そうなんです、ケルズの書もデジタルで見られる時代。こちらに来てホンモンを見ても、そのときに開かれたページしか見られませんから、ありがたいですよね。
トム・ムーア監督の「ソング・オヴ・ザ・シー」、そして、まだ日本で上映しているかな?最新作の「ウルフウォーカーズ」もまだご覧になっていなかったら、ぜひお勧めです!
2021/02/15 URL 編集
Wada
トム・ムーア監督の「ソング・オブ・ザー・シー 海のうた」は、ブルーレイが日本でも発売されているようです。「ウルフウォーカーズ」は現在公開中なので観に行ってきます。

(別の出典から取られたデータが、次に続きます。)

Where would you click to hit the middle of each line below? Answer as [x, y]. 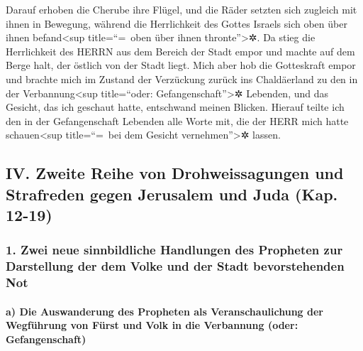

そして、何より驚いたのはトム・ムーア監督の作品の多くにKilaが音楽で参加していることです。音楽には疎い私ですが、Kilaは1999年に彼らが録音をしていたアトリエを訪れて取材・撮影したことがあり、私にはU2やエンヤよりも親しみのあるミュージシャンなのです。
直子さんの日記でKilaのことは書かれているのでしょうか。
2021/02/16 URL 編集
naokoguide
→http://naokoguide.com/blog-entry-1756.html
日本でもライブしてますよね、Kilaは。
アイルランドの伝統音楽をヒッピー、ソウルにした感じで、ユニークでいいですよね!
2021/02/16 URL 編集
Wada
田端にあるミニシアターで公開していたので「ウルフウォーカー」を今日観てきました。
トム・ムーア監督の絵は素晴らしいですね。手描きの良さがあります。
作品が宮崎駿監督の影響を受けていることが良く分かりますが、自然と開発、野生と文明の対立は人類にとって共通の課題ですからね。
kilaの音楽も、トム・ムーア監督作品に合っていました。
ジブリ的な作品が、アイルランドで受け継がれていることが面白いですね。
2021/02/18 URL 編集
naokoguide
とても良かったですよね。細部をもっと見たくて、もう1度観に行こうと思っていたら、ロックダウンになって映画館が閉まってしまいました。
ほんと、宮崎さんはアイルランドに影響を受けて作品を作り、その作品をアイルランド人が見て受け継いでいくという…というのが素晴らしいですよね。
ここにもケルトの渦巻きセオリーが。ぐるぐる、うずうず、連鎖していくのです。